Abbiamo spulciato le 67 pagine dell’accordo raggiunto ieri in Europa. E le condizionalità non mancano
Torna in patria da vincitore, Giuseppe Conte, nella valigetta il contratto sul Recovery Fund firmato dai Ventisette. Il presidente del Consiglio ha tutte le ragioni di essere tronfio, dato che è riuscito a imporre ai Paesi del Nord, grazie al ruolo decisivo di Emmanuel Macron e Angela Merkel, gli Eurobond per finanziare quello che di fatto è “debito comune”. Ma il premier non potrà giovarsi a lungo del titolo di salvatore della patria e – forse – pure dell’Europa. Perché ad attenderlo, in quel di Roma, ci sono già le insidie molto italiane di una discussione politica che sembra nuovamente destinata ad avvitarsi sul MES.

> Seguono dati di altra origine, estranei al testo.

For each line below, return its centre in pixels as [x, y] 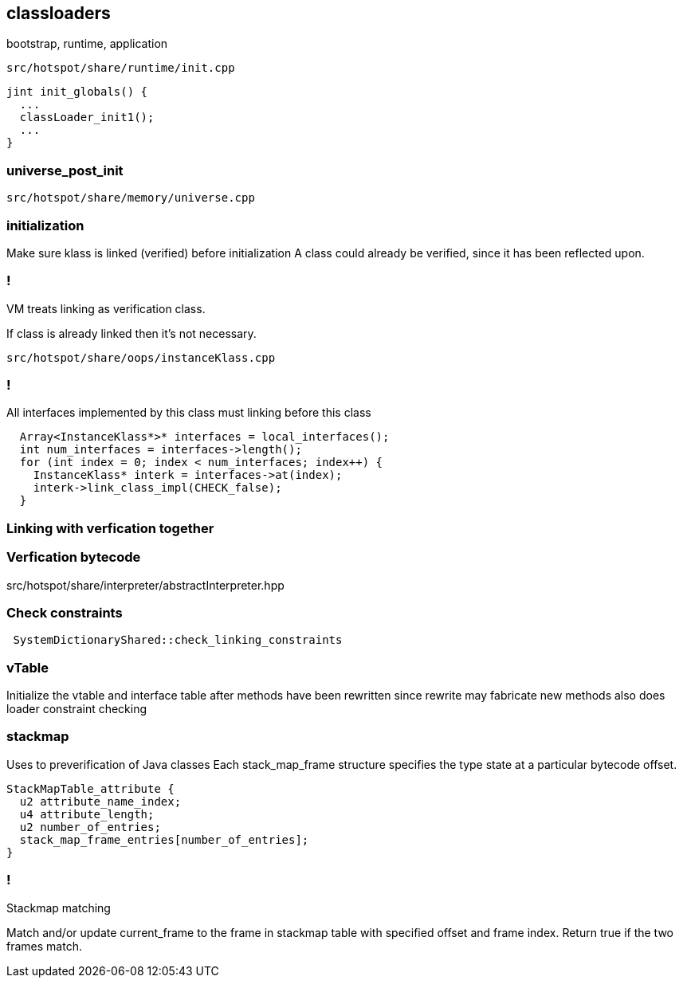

E se Conte, forse non per caso, è riuscito a strappare all’Europa 36 miliardi in più nel segmento dei prestiti (e il MES ammonterebbe proprio a 36 miliardi), si riaccenderà comunque la discussione sulla necessità o meno di ricorrere al Fondo Salva Stati. Anche perché, paradossalmente, è proprio il successo del presidente del Consiglio a dare nuovi argomenti a chi vorrebbe attuare il MES: rispetto al Recovery Fund la linea di credito del Fondo Salva Stati rappresenta infatti una liquidità pressoché immediata, disponibile nel giro di poche settimane, mentre per il Recovery Fund bisognerà attendere il 2021 e sarà dilazionato in più tranches, che verranno elargite solo se l’Italia farà i compiti a casa, con l’incognita che il rubinetto comunitario possa chiudersi da un momento all’altro. Il secondo aspetto riguarda le famigerate condizionalità: il Recovery Fund ne avrà parecchie in più rispetto al MES. Se il governo finora ha rifiutato energicamente il Fondo Salva Stati proprio per i vincoli che avrebbe comportato, come potrà continuare a dire di no adesso che accetterà una linea di credito che porterà in casa nostra la Commissione e l’Ecofin?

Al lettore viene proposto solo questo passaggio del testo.